Eglises d'Asie

Les militaires demeurent une force organisée au parlement qui pourrait faire la différence pour l’élection du prochain président de la République

Publié le 18/03/2010




Les militaires indonésiens ne votent pas, mais, à la différence des 48 partis politiques qui s’affrontaient pour emporter les élections du 7 juin, ils sont assurés d’avance de former un bloc compact au parlement. Sur les 500 sièges de la chambre, 38 vont de droit aux forces armées qui, avec la police, compte 448 000 hommes, soit 10 % de tous les sièges des assemblées provinciales et régionales réunies. D’après les observateurs, cinq ou six seulement des 48 partis en lice pour ces premières élections libres depuis 1955, sont en mesure d’obtenir 10 % des votes et aucun d’eux ne devrait dépasser 35 %, sauf peut-être le Parti démocrate indonésien de lutte, emmené par Megawati Sukarnoputri, qui était crédité de 38% après le comptage de 20% des voix.

D’après les statistiques, un militaire au parlement représente 12 000 soldats tandis qu’un « civilquant à lui, représente 310 000 citoyens. En d’autres termes, un homme en uniforme pèse 25 fois plus qu’un civil. Le bloc des militaires au parlement, responsables devant leurs chefs, représente une force disciplinée formidable dans les négociations difficiles et compliquées qui vont avoir lieu pour élire le président en novembre prochain.

La participation de l’armée à la vie politique et économique de l’Indonésie est basée sur la « double fonctionune récompense pour le rôle joué par elle au temps de la conquête de l’indépendance, lui donnant ainsi l’occasion d’étendre son influence dans tous les domaines de la vie du pays. En dehors de leur rôle officiel, beaucoup de militaires, détachés, actifs ou à la retraite, servent tant au gouvernement et dans les grandes compagnies d’Etat que dans l’administration, formant une hiérarchie parallèle du plus haut de l’échelle jusqu’au plus petit village. En 1996 encore, tous les gouverneurs de province et la moitié des chefs de province étaient des militaires.
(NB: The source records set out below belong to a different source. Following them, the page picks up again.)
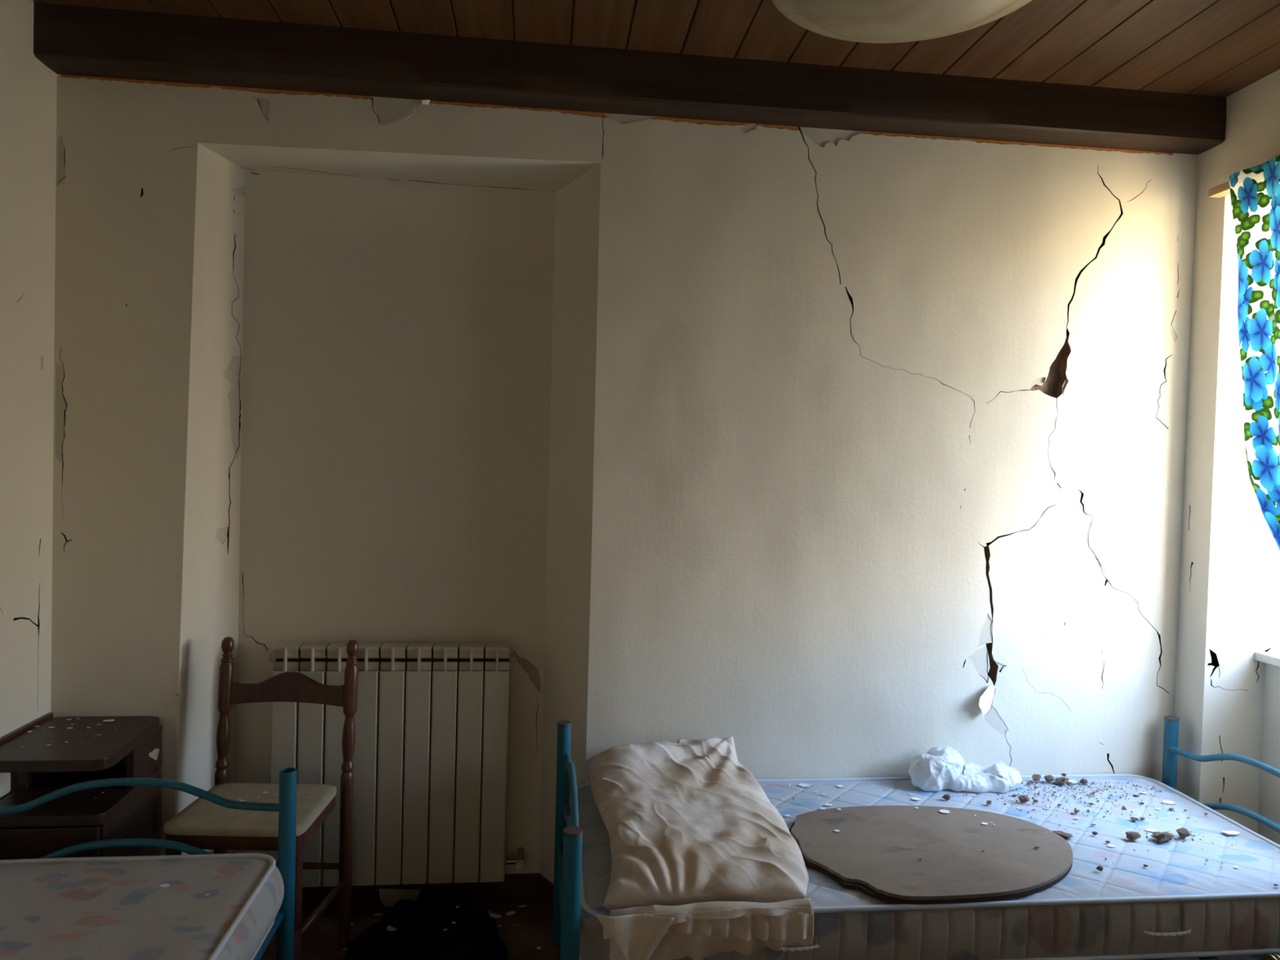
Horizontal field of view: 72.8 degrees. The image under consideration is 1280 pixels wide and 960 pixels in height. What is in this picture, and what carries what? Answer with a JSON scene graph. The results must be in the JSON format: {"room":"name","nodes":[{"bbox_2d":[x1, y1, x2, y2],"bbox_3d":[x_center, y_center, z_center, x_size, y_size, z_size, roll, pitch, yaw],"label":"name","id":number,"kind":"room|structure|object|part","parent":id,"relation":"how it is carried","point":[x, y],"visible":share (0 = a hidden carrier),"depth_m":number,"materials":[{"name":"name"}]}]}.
{"room":"damaged bedroom","nodes":[
{"label":"damaged bedroom","id":0,"kind":"room"},
{"bbox_2d":[0,0,57,799],"bbox_3d":[-1.457,0.086,0.444,0.012,2.650,4.100,1,1,-6],"label":"wall","id":1,"kind":"structure","parent":0,"point":[28,87],"depth_m":2.33,"materials":[{"name":"beige paint"}]},
{"bbox_2d":[50,74,1197,883],"bbox_3d":[0.053,0.067,2.774,3.505,2.650,0.250,1,1,-6],"label":"wall","id":2,"kind":"structure","parent":0,"point":[828,453],"depth_m":2.75,"materials":[{"name":"beige paint"}]},
{"bbox_2d":[268,642,525,887],"bbox_3d":[-0.761,0.893,2.765,0.806,0.747,0.135,1,1,-6],"label":"radiator","id":3,"kind":"object","parent":2,"relation":"attached to","point":[430,757],"visible":0.91,"depth_m":2.72,"materials":[{"name":"beige metal"}]},
{"bbox_2d":[510,653,515,662],"bbox_3d":[-0.406,0.571,2.776,0.018,0.026,0.038,1,1,-6],"label":"air vent","id":4,"kind":"object","parent":3,"relation":"attached to","point":[513,656],"depth_m":2.77,"materials":[{"name":"metal"}]},
{"bbox_3d":[-0.382,1.232,2.765,0.034,0.034,0.033,1,1,-6],"label":"valve knob","id":5,"kind":"part","parent":3,"relation":"part of","materials":[{"name":"beige ceramic"}]},
{"bbox_2d":[302,873,553,909],"bbox_3d":[0.013,1.355,2.811,3.495,0.072,0.232,1,1,-6],"label":"baseboard","id":6,"kind":"structure","parent":2,"relation":"attached to","point":[514,885],"depth_m":2.84,"materials":[{"name":"brown tile"}]},
{"bbox_2d":[33,1,1226,154],"bbox_3d":[0.097,-1.175,2.589,3.515,0.147,0.121,1,1,-6],"label":"beam","id":7,"kind":"structure","parent":2,"relation":"attached to","point":[68,40],"depth_m":2.52,"materials":[{"name":"brown wood"}]},
{"bbox_2d":[33,0,1279,97],"bbox_3d":[0.412,-1.192,0.627,4.000,0.008,4.120,1,1,-6],"label":"ceiling","id":8,"kind":"structure","parent":0,"point":[1220,48],"depth_m":2.38,"materials":[{"name":"brown wood"}]},
{"bbox_2d":[770,0,1031,43],"bbox_3d":[0.442,-0.975,1.381,0.473,0.459,0.473,1,1,-6],"label":"pendant lamp","id":9,"kind":"object","parent":8,"relation":"hanging from","point":[870,21],"visible":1,"depth_m":1.43,"materials":[{"name":"white glass"}]},
{"bbox_2d":[260,896,1262,959],"bbox_3d":[0.466,1.452,0.832,4.060,0.001,4.370,1,1,-6],"label":"floor","id":10,"kind":"structure","parent":0,"point":[320,941],"depth_m":2.67,"materials":[{"name":"tile"}]},
{"bbox_2d":[0,712,162,859],"bbox_3d":[-1.516,1.018,2.324,0.327,0.686,0.380,1,1,-6],"label":"nightstand","id":11,"kind":"object","parent":10,"relation":"on","point":[134,749],"visible":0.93,"depth_m":2.27,"materials":[{"name":"brown wood"}]},
{"bbox_3d":[-1.658,0.768,2.401,0.020,0.118,0.176,1,1,-6],"label":"panel","id":12,"kind":"part","parent":11,"relation":"part of","materials":[{"name":"brown wood"}]},
{"bbox_3d":[-1.504,1.087,2.170,0.282,0.440,0.016,1,1,-6],"label":"door","id":13,"kind":"part","parent":11,"relation":"part of","materials":[{"name":"brown wood"}]},
{"bbox_2d":[0,767,159,827],"bbox_3d":[-1.514,0.843,2.329,0.302,0.026,0.352,1,1,-6],"label":"shelf","id":14,"kind":"object","parent":11,"relation":"attached to","point":[78,809],"depth_m":2.26,"materials":[{"name":"brown wood"}]},
{"bbox_3d":[-1.531,0.769,2.496,0.254,0.118,0.016,1,1,-6],"label":"panel","id":15,"kind":"part","parent":11,"relation":"part of","materials":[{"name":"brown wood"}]},
{"bbox_3d":[-1.387,0.774,2.432,0.018,0.118,0.176,1,1,-6],"label":"panel","id":16,"kind":"part","parent":11,"relation":"part of","materials":[{"name":"brown wood"}]},
{"bbox_2d":[0,767,297,959],"bbox_3d":[-1.151,1.071,1.148,0.795,0.659,2.017,1,1,-6],"label":"frame","id":17,"kind":"object","parent":10,"relation":"on","point":[284,922],"visible":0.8,"depth_m":2.14,"materials":[{"name":"teal metal"}]},
{"bbox_3d":[-1.253,0.774,2.123,0.755,0.090,0.018,1,1,-6],"label":"wave rail","id":18,"kind":"part","parent":17,"relation":"part of","materials":[{"name":"teal metal"}]},
{"bbox_2d":[0,853,284,959],"bbox_3d":[-1.158,1.012,1.146,0.806,0.152,1.976,1,1,-6],"label":"mattress","id":19,"kind":"object","parent":17,"relation":"on","point":[123,912],"visible":1,"depth_m":1.89,"materials":[{"name":"white fabric"}]},
{"bbox_2d":[160,883,169,887],"bbox_3d":[-1.076,0.919,1.966,0.021,0.001,0.017,3,2,41],"label":"flake","id":20,"kind":"object","parent":19,"relation":"on","point":[165,885],"visible":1,"depth_m":1.97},
{"bbox_3d":[-1.257,0.924,2.126,0.755,0.090,0.018,1,1,-6],"label":"wave rail","id":21,"kind":"part","parent":17,"relation":"part of","materials":[{"name":"teal metal"}]},
{"bbox_3d":[-0.789,1.108,1.189,0.025,0.026,1.955,1,1,-6],"label":"rail","id":22,"kind":"part","parent":17,"relation":"part of","materials":[{"name":"teal metal"}]},
{"bbox_3d":[-0.885,1.053,2.171,0.041,0.659,0.041,1,1,-6],"label":"post","id":23,"kind":"part","parent":17,"relation":"part of","materials":[{"name":"teal metal"}]},
{"bbox_2d":[164,636,359,959],"bbox_3d":[-1.040,0.922,2.389,0.405,0.903,0.394,1,1,-1],"label":"chair","id":24,"kind":"object","parent":10,"relation":"on","point":[205,824],"visible":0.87,"depth_m":2.49,"materials":[{"name":"red wood"}]},
{"bbox_3d":[-1.199,1.137,2.225,0.040,0.472,0.040,1,1,-1],"label":"leg","id":25,"kind":"part","parent":24,"relation":"part of","materials":[{"name":"red wood"}]},
{"bbox_3d":[-1.225,0.913,2.551,0.039,0.903,0.064,1,1,-1],"label":"post","id":26,"kind":"part","parent":24,"relation":"part of","materials":[{"name":"red wood"}]},
{"bbox_3d":[-1.038,0.884,2.349,0.358,0.020,0.317,1,1,-1],"label":"seat","id":27,"kind":"part","parent":24,"relation":"part of","materials":[{"name":"beige wicker"}]},
{"bbox_3d":[-1.039,0.913,2.350,0.354,0.038,0.313,1,1,-1],"label":"seat frame","id":28,"kind":"part","parent":24,"relation":"part of","materials":[{"name":"red wood"}]},
{"bbox_3d":[-1.034,0.614,2.558,0.332,0.094,0.036,1,1,-1],"label":"rail","id":29,"kind":"part","parent":24,"relation":"part of","materials":[{"name":"red wood"}]},
{"bbox_3d":[-0.889,1.146,2.229,0.040,0.472,0.040,1,1,-1],"label":"leg","id":30,"kind":"part","parent":24,"relation":"part of","materials":[{"name":"red wood"}]},
{"bbox_3d":[-0.859,0.923,2.556,0.039,0.903,0.064,1,1,-1],"label":"post","id":31,"kind":"part","parent":24,"relation":"part of","materials":[{"name":"red wood"}]},
{"bbox_2d":[373,912,382,915],"bbox_3d":[-0.825,1.369,2.735,0.023,0.001,0.018,0,2,-42],"label":"flake","id":32,"kind":"object","parent":10,"relation":"on","point":[377,913],"visible":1,"depth_m":2.73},
{"bbox_2d":[378,888,420,906],"bbox_3d":[-0.777,1.343,2.796,0.132,0.049,0.022,1,1,-6],"label":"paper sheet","id":33,"kind":"object","parent":10,"relation":"on","point":[388,897],"visible":0.85,"depth_m":2.80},
{"bbox_2d":[344,890,507,959],"bbox_3d":[-0.605,1.312,2.469,0.457,0.139,0.465,1,1,-6],"label":"heap","id":34,"kind":"object","parent":10,"relation":"on","point":[420,934],"visible":1,"depth_m":2.46,"materials":[{"name":"black"}]},
{"bbox_2d":[386,924,396,930],"bbox_3d":[-0.714,1.293,2.509,0.036,0.002,0.036,1,2,-23],"label":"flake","id":35,"kind":"object","parent":34,"relation":"on","point":[389,927],"visible":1,"depth_m":2.50,"materials":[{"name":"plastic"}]},
{"bbox_2d":[488,912,502,918],"bbox_3d":[-0.460,1.378,2.745,0.048,0.002,0.020,2,2,25],"label":"flake","id":36,"kind":"object","parent":10,"relation":"on","point":[493,915],"visible":1,"depth_m":2.74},
{"bbox_2d":[506,911,515,915],"bbox_3d":[-0.411,1.379,2.764,0.033,0.002,0.019,0,2,-38],"label":"flake","id":37,"kind":"object","parent":10,"relation":"on","point":[510,913],"visible":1,"depth_m":2.76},
{"bbox_2d":[552,715,1279,959],"bbox_3d":[0.786,1.091,2.326,2.011,0.663,0.839,1,1,-6],"label":"frame","id":38,"kind":"object","parent":10,"relation":"on","point":[567,876],"visible":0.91,"depth_m":2.48,"materials":[{"name":"teal metal"}]},
{"bbox_3d":[-0.235,1.059,2.610,0.041,0.659,0.041,1,1,-6],"label":"post","id":39,"kind":"part","parent":38,"relation":"part of","materials":[{"name":"teal metal"}]},
{"bbox_3d":[-0.152,1.080,1.861,0.041,0.659,0.041,1,1,-6],"label":"post","id":40,"kind":"part","parent":38,"relation":"part of","materials":[{"name":"teal metal"}]},
{"bbox_3d":[-0.178,0.949,2.234,0.018,0.090,0.755,1,1,-6],"label":"wave rail","id":41,"kind":"part","parent":38,"relation":"part of","materials":[{"name":"teal metal"}]},
{"bbox_3d":[-0.174,0.799,2.231,0.018,0.090,0.755,1,1,-6],"label":"wave rail","id":42,"kind":"part","parent":38,"relation":"part of","materials":[{"name":"teal metal"}]},
{"bbox_2d":[569,773,1279,959],"bbox_3d":[0.771,1.033,2.375,1.906,0.150,0.808,1,1,-6],"label":"mattress","id":43,"kind":"object","parent":38,"relation":"on","point":[1183,906],"visible":0.5,"depth_m":2.06,"materials":[{"name":"fabric"}]},
{"bbox_2d":[586,736,813,959],"bbox_3d":[0.130,0.914,2.254,0.544,0.239,0.863,1,1,-6],"label":"pillow","id":44,"kind":"object","parent":43,"relation":"on","point":[704,864],"visible":1,"depth_m":2.01,"materials":[{"name":"beige fabric"}]},
{"bbox_3d":[0.347,1.042,1.941,0.117,0.011,0.030,1,1,-6],"label":"cord handle","id":45,"kind":"part","parent":43,"relation":"part of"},
{"bbox_2d":[797,783,810,786],"bbox_3d":[0.507,0.943,2.681,0.034,0.002,0.027,3,2,37],"label":"flake","id":46,"kind":"object","parent":43,"relation":"on","point":[798,784],"visible":1,"depth_m":2.68,"materials":[{"name":"white paint"}]},
{"bbox_2d":[911,797,920,800],"bbox_3d":[0.827,0.953,2.595,0.026,0.002,0.020,2,2,26],"label":"flake","id":47,"kind":"object","parent":43,"relation":"on","point":[913,798],"visible":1,"depth_m":2.59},
{"bbox_2d":[788,805,1072,904],"bbox_3d":[0.761,0.952,2.243,0.737,0.018,0.512,1,1,-6],"label":"round board","id":48,"kind":"object","parent":43,"relation":"on","point":[877,851],"visible":0.98,"depth_m":2.20,"materials":[{"name":"beige wood"}]},
{"bbox_2d":[938,809,949,813],"bbox_3d":[0.861,0.937,2.455,0.029,0.002,0.024,1,1,-6],"label":"flake","id":49,"kind":"object","parent":48,"relation":"on","point":[940,811],"visible":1,"depth_m":2.46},
{"bbox_2d":[942,793,951,800],"bbox_3d":[0.917,0.947,2.597,0.025,0.018,0.021,2,1,15],"label":"stone","id":50,"kind":"object","parent":43,"relation":"on","point":[947,797],"visible":1,"depth_m":2.59,"materials":[{"name":"stone"}]},
{"bbox_2d":[907,745,1022,792],"bbox_3d":[1.018,0.899,2.718,0.355,0.114,0.138,2,1,0],"label":"crumpled cloth","id":51,"kind":"object","parent":43,"relation":"on","point":[941,767],"visible":1,"depth_m":2.67,"materials":[{"name":"white fabric"}]},
{"bbox_2d":[779,781,1236,867],"bbox_3d":[1.042,0.962,2.453,1.262,0.006,0.601,1,1,-6],"label":"crumbs","id":52,"kind":"object","parent":43,"relation":"on","point":[1104,786],"visible":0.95,"depth_m":2.66,"materials":[{"name":"white paint"}]},
{"bbox_2d":[1017,795,1029,803],"bbox_3d":[1.144,0.950,2.585,0.035,0.025,0.023,1,1,-7],"label":"stone","id":53,"kind":"object","parent":43,"relation":"on","point":[1024,798],"visible":1,"depth_m":2.58,"materials":[{"name":"stone"}]},
{"bbox_2d":[1031,773,1040,781],"bbox_3d":[1.266,0.950,2.768,0.032,0.022,0.026,1,1,-3],"label":"stone","id":54,"kind":"object","parent":43,"relation":"on","point":[1035,777],"visible":1,"depth_m":2.76,"materials":[{"name":"stone"}]},
{"bbox_2d":[1044,774,1054,782],"bbox_3d":[1.303,0.950,2.761,0.035,0.026,0.023,1,1,-10],"label":"stone","id":55,"kind":"object","parent":43,"relation":"on","point":[1049,778],"visible":1,"depth_m":2.76,"materials":[{"name":"stone"}]},
{"bbox_2d":[1054,776,1069,783],"bbox_3d":[1.341,0.952,2.757,0.051,0.024,0.036,0,2,-36],"label":"stone","id":56,"kind":"object","parent":43,"relation":"on","point":[1063,780],"visible":1,"depth_m":2.74,"materials":[{"name":"stone"}]},
{"bbox_2d":[1052,830,1073,837],"bbox_3d":[1.151,0.964,2.365,0.053,0.010,0.037,2,2,34],"label":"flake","id":57,"kind":"object","parent":43,"relation":"on","point":[1061,833],"visible":0.81,"depth_m":2.36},
{"bbox_2d":[1066,779,1076,783],"bbox_3d":[1.373,0.961,2.767,0.030,0.006,0.023,1,1,-4],"label":"chip","id":58,"kind":"object","parent":43,"relation":"on","point":[1069,780],"visible":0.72,"depth_m":2.76,"materials":[{"name":"white paint"}]},
{"bbox_2d":[1079,777,1087,785],"bbox_3d":[1.408,0.956,2.757,0.025,0.018,0.021,1,1,-4],"label":"stone","id":59,"kind":"object","parent":43,"relation":"on","point":[1084,781],"visible":1,"depth_m":2.75,"materials":[{"name":"stone"}]},
{"bbox_2d":[1096,865,1102,871],"bbox_3d":[1.146,0.967,2.165,0.016,0.012,0.014,2,1,7],"label":"stone","id":60,"kind":"object","parent":43,"relation":"on","point":[1100,868],"visible":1,"depth_m":2.16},
{"bbox_2d":[1125,831,1141,840],"bbox_3d":[1.338,0.964,2.353,0.036,0.020,0.026,1,1,-7],"label":"stone","id":61,"kind":"object","parent":43,"relation":"on","point":[1131,836],"visible":1,"depth_m":2.35,"materials":[{"name":"grey stone"}]},
{"bbox_2d":[1129,817,1138,821],"bbox_3d":[1.410,0.968,2.475,0.022,0.010,0.018,2,2,26],"label":"stone","id":62,"kind":"object","parent":43,"relation":"on","point":[1134,819],"visible":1,"depth_m":2.47,"materials":[{"name":"stone"}]},
{"bbox_2d":[1145,828,1156,831],"bbox_3d":[1.421,0.974,2.413,0.027,0.002,0.022,2,2,26],"label":"flake","id":63,"kind":"object","parent":43,"relation":"on","point":[1146,829],"visible":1,"depth_m":2.41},
{"bbox_2d":[1151,831,1174,841],"bbox_3d":[1.416,0.962,2.350,0.060,0.028,0.042,1,1,-15],"label":"stone","id":64,"kind":"object","parent":43,"relation":"on","point":[1164,836],"visible":1,"depth_m":2.34,"materials":[{"name":"grey stone"}]},
{"bbox_3d":[1.236,1.059,2.036,0.125,0.011,0.030,1,1,-6],"label":"cord handle","id":65,"kind":"part","parent":43,"relation":"part of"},
{"bbox_2d":[1162,800,1175,804],"bbox_3d":[1.595,0.973,2.620,0.034,0.002,0.027,2,2,26],"label":"flake","id":66,"kind":"object","parent":43,"relation":"on","point":[1166,802],"visible":1,"depth_m":2.62,"materials":[{"name":"white paint"}]},
{"bbox_2d":[1176,827,1191,838],"bbox_3d":[1.482,0.962,2.365,0.042,0.030,0.027,1,2,-27],"label":"stone","id":67,"kind":"object","parent":43,"relation":"on","point":[1183,833],"visible":1,"depth_m":2.36,"materials":[{"name":"grey stone"}]},
{"bbox_2d":[1219,831,1239,835],"bbox_3d":[1.638,0.979,2.409,0.053,0.003,0.023,2,1,2],"label":"flake","id":68,"kind":"object","parent":43,"relation":"on","point":[1230,833],"visible":1,"depth_m":2.41,"materials":[{"name":"white paint"}]},
{"bbox_3d":[1.720,1.105,2.830,0.041,0.659,0.041,1,1,-6],"label":"post","id":69,"kind":"part","parent":38,"relation":"part of","materials":[{"name":"teal metal"}]},
{"bbox_3d":[1.761,0.845,2.447,0.018,0.090,0.755,1,1,-6],"label":"wave rail","id":70,"kind":"part","parent":38,"relation":"part of","materials":[{"name":"teal metal"}]},
{"bbox_3d":[0.823,1.131,1.986,1.950,0.026,0.025,1,1,-6],"label":"rail","id":71,"kind":"part","parent":38,"relation":"part of","materials":[{"name":"teal metal"}]},
{"bbox_3d":[1.757,0.995,2.451,0.018,0.090,0.755,1,1,-6],"label":"wave rail","id":72,"kind":"part","parent":38,"relation":"part of","materials":[{"name":"teal metal"}]},
{"bbox_2d":[1173,69,1279,844],"bbox_3d":[2.208,0.172,0.855,0.375,2.650,4.100,1,1,-6],"label":"wall","id":73,"kind":"structure","parent":0,"point":[1227,700],"depth_m":2.75,"materials":[{"name":"beige paint"}]},
{"bbox_2d":[1208,181,1230,197],"bbox_3d":[1.867,-0.880,2.158,0.060,0.025,1.122,1,1,-6],"label":"curtain rod","id":74,"kind":"object","parent":73,"relation":"attached to","point":[1224,189],"visible":0.33,"depth_m":2.67,"materials":[{"name":"brown wood"}]},
{"bbox_2d":[1229,155,1279,551],"bbox_3d":[1.797,-0.054,2.221,0.132,1.701,0.817,1,1,-6],"label":"curtain","id":75,"kind":"object","parent":74,"relation":"hanging from","point":[1255,191],"visible":1,"depth_m":2.46,"materials":[{"name":"blue fabric"}]},
{"bbox_2d":[1254,651,1279,666],"bbox_3d":[2.120,0.571,2.273,0.255,0.027,0.975,1,1,-6],"label":"window sill","id":76,"kind":"structure","parent":73,"relation":"attached to","point":[1271,658],"depth_m":2.70,"materials":[{"name":"white stone"}]}
]}
Acceptée sans question depuis la prise de pouvoir de Suharto il y a 32 ans, la prédominance des militaires est ouvertement contestée depuis sa chute.

Cette perte de statut de l’armée a été pour beaucoup à l’origine des brutalités militaires dans la répression des protestataires, dans le rôle joué par quelques unités dans la disparition de certains opposants politiques et dans les abus commis contre les droits de l’homme, non seulement au Timor Oriental et en Irian Jaya mais aussi dans la province d’Aceh.

Les défenseurs de cette « double fonction » affirment que l’armée est la plus solide institution du pays et la seule capable de défendre celui-ci. Cette position est contestée par les nouveaux partis réformistes, comme le Parti du mandat national, de Amien Rais, qui ne semble pas avoir percé au cours des élections du 7 juin, et le Parti du Réveil national d’Abdurraham « Gus Dur » Wahid, qui arriverait en deuxième position. Par contre, Megawati Sukarnoputri, la mieux placée pour le moment, se fait la porte-parole des positions nationalistes traditionnelles et ne dit rien du rôle privilégié de l’armée. Elle ne semble pas la tenir responsable de son éviction de la direction du Parti démocratique indonésien, ni de l’attaque de ses locaux en 1996 ( ). Les manifestations qui avaient alors éclaté spontanément au centre de la capitale furent les plus violentes qu’on ait connues en 20 ans. Elles sont généralement considérées comme le début du processus qui devait, en moins de deux ans, provoquer le départ de Suharto.

Huit jours après les élections générales du 7 juin, on ne sait toujours pas avec certitude quels sont les résultats, puisque 20% seulement des voix ont été comptées. Ces retards donnent lieu à des rumeurs accusant de manipulation certains secteurs de l’administration d’Etat.